» YOUR TASK
Read through the entries below and copy each line where "Elbow" turns up.

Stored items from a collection
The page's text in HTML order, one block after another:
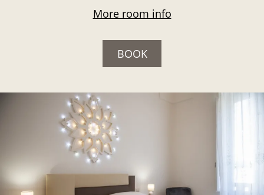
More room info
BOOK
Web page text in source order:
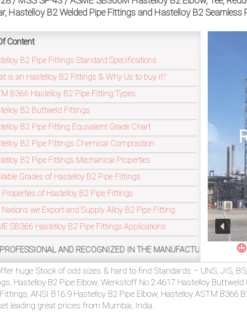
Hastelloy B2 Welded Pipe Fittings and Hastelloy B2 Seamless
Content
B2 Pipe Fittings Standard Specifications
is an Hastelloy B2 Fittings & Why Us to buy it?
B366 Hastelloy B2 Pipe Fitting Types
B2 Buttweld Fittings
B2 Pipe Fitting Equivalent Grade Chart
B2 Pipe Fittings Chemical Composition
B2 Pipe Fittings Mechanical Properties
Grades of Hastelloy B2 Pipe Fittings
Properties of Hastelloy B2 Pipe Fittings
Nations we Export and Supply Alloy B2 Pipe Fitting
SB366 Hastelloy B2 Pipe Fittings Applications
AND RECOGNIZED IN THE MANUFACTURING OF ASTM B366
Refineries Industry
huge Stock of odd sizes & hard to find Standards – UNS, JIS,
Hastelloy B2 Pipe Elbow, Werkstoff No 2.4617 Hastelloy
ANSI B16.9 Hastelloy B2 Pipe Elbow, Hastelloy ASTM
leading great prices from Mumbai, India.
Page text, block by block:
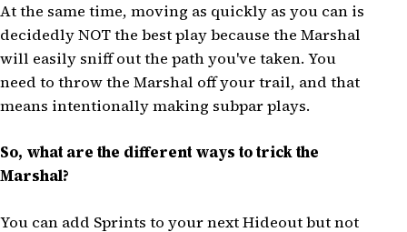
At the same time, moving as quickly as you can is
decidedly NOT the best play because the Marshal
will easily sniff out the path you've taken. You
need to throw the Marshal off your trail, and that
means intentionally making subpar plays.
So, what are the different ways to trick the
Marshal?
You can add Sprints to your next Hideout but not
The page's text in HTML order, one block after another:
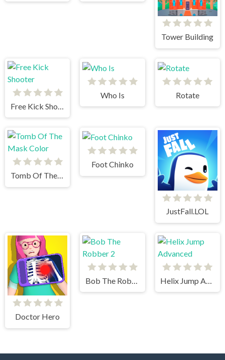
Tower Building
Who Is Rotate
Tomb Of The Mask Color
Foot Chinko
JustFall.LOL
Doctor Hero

» FINISHED TASK
Hastelloy B2 Pipe Elbow, Werkstoff No 2.4617 Hastelloy
ANSI B16.9 Hastelloy B2 Pipe Elbow, Hastelloy ASTM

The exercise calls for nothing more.